▶ **EXERCISE BRIEF**
What you should repeat is the run of lines from the top of the listing below through the line with "scan is an associative", exactly, with no pictures.

* * * *

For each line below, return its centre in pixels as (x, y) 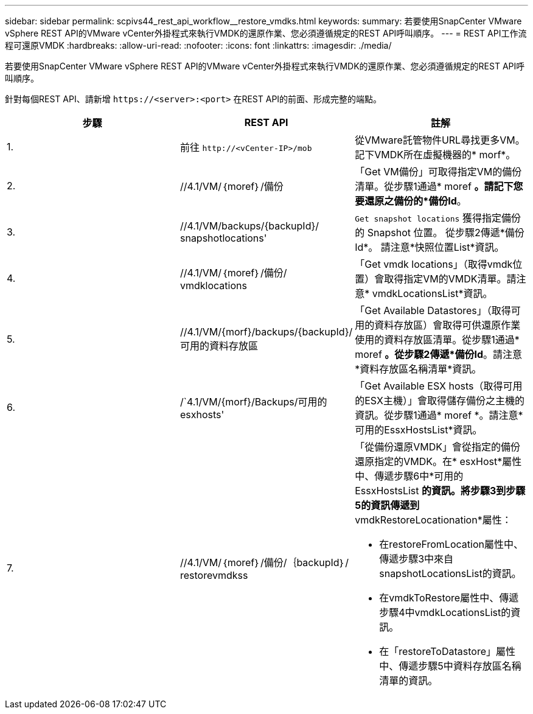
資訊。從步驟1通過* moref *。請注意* (439, 415)
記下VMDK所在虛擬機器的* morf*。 (435, 155)
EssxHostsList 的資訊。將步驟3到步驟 (440, 491)
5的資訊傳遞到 (387, 505)
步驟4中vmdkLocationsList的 (445, 612)
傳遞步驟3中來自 (416, 559)
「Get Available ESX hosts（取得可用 (439, 386)
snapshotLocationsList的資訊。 (450, 573)
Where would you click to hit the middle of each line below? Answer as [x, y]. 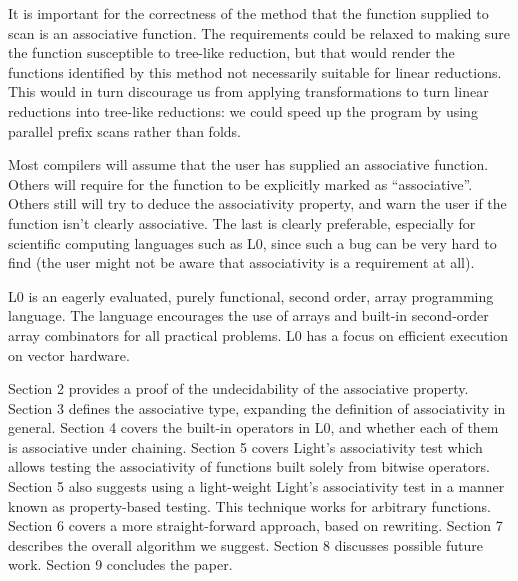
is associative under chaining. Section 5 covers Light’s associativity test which [245, 446]
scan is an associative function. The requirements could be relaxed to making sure [259, 32]
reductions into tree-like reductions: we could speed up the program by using [243, 110]
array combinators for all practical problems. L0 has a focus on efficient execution [258, 334]
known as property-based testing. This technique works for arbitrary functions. [249, 505]
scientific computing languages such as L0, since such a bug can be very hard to [252, 242]
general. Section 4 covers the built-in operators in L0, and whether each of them [253, 427]
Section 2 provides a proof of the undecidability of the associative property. [238, 388]
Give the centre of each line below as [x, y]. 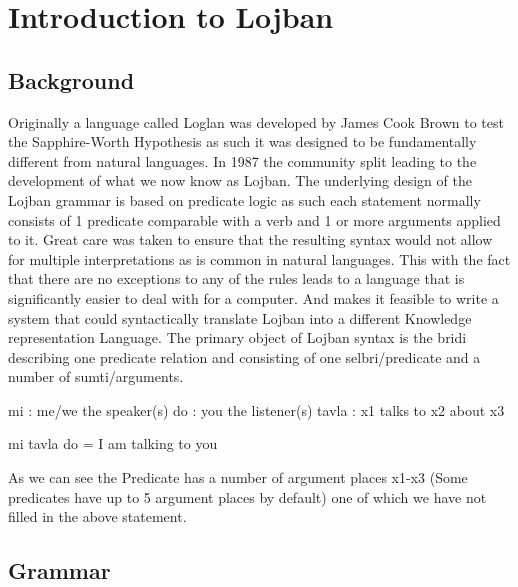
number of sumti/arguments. [96, 376]
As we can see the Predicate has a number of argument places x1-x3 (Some [238, 477]
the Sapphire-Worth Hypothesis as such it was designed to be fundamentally [242, 141]
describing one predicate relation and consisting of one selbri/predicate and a [244, 356]
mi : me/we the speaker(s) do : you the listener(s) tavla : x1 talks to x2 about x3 [256, 409]
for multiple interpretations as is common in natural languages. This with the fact [259, 258]
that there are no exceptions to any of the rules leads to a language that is [236, 278]
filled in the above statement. [97, 516]
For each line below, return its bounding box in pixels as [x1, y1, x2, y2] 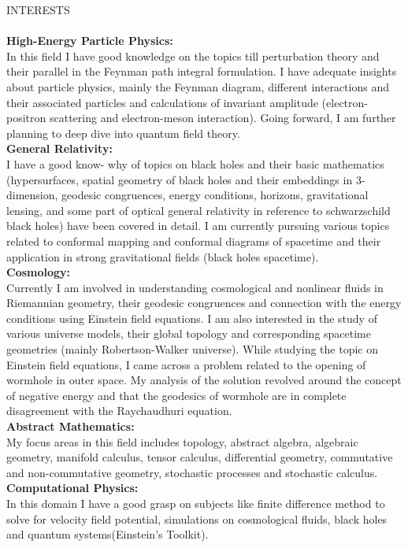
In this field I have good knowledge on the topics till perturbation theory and [6, 47, 380, 64]
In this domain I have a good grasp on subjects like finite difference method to [6, 495, 385, 511]
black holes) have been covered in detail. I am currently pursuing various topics [6, 217, 390, 234]
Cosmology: [6, 264, 71, 280]
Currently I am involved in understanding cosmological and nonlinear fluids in [6, 279, 384, 295]
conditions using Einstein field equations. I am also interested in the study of [6, 309, 377, 326]
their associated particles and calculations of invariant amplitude [6, 94, 318, 110]
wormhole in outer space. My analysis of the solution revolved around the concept [6, 372, 402, 388]
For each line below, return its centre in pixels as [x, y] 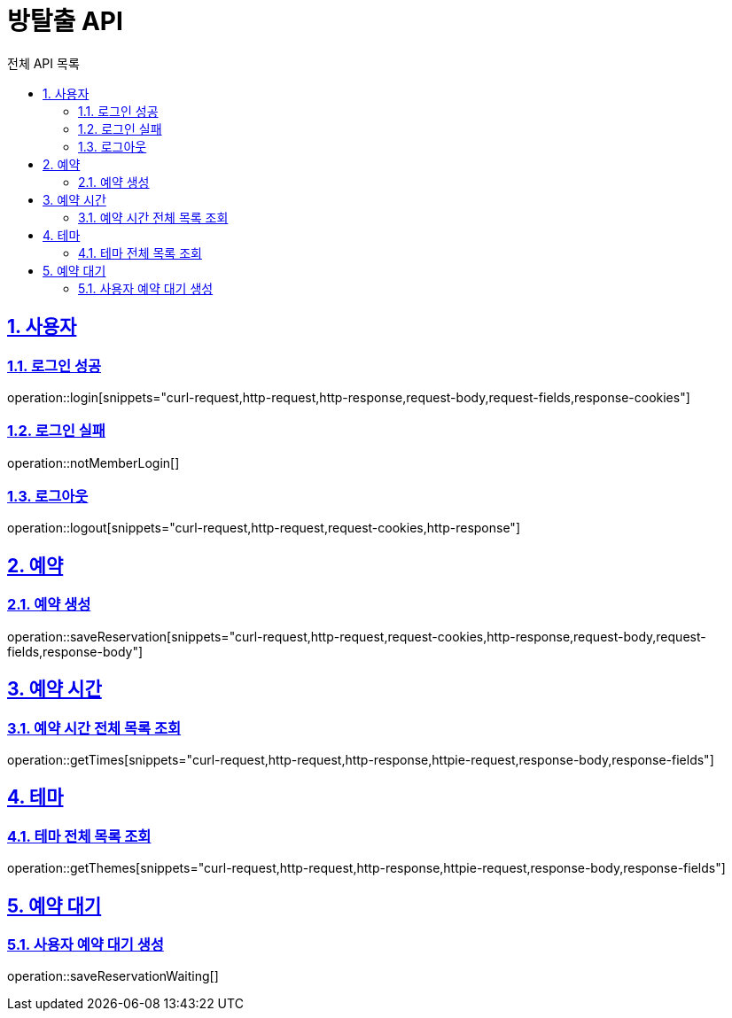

* * * *

▶ **SOLUTION FOR THIS PROBLEM**
For each line below, return its centre in pixels as (x, y) 
資訊。從步驟1通過* moref *。請注意* (439, 415)
記下VMDK所在虛擬機器的* morf*。 (435, 155)
EssxHostsList 的資訊。將步驟3到步驟 (440, 491)
5的資訊傳遞到 (387, 505)
步驟4中vmdkLocationsList的 (445, 612)
傳遞步驟3中來自 (416, 559)
「Get Available ESX hosts（取得可用 (439, 386)
snapshotLocationsList的資訊。 (450, 573)
Where would you click to hit the middle of each line below? Answer as [x, y]. 
is associative under chaining. Section 5 covers Light’s associativity test which [245, 446]
scan is an associative function. The requirements could be relaxed to making sure [259, 32]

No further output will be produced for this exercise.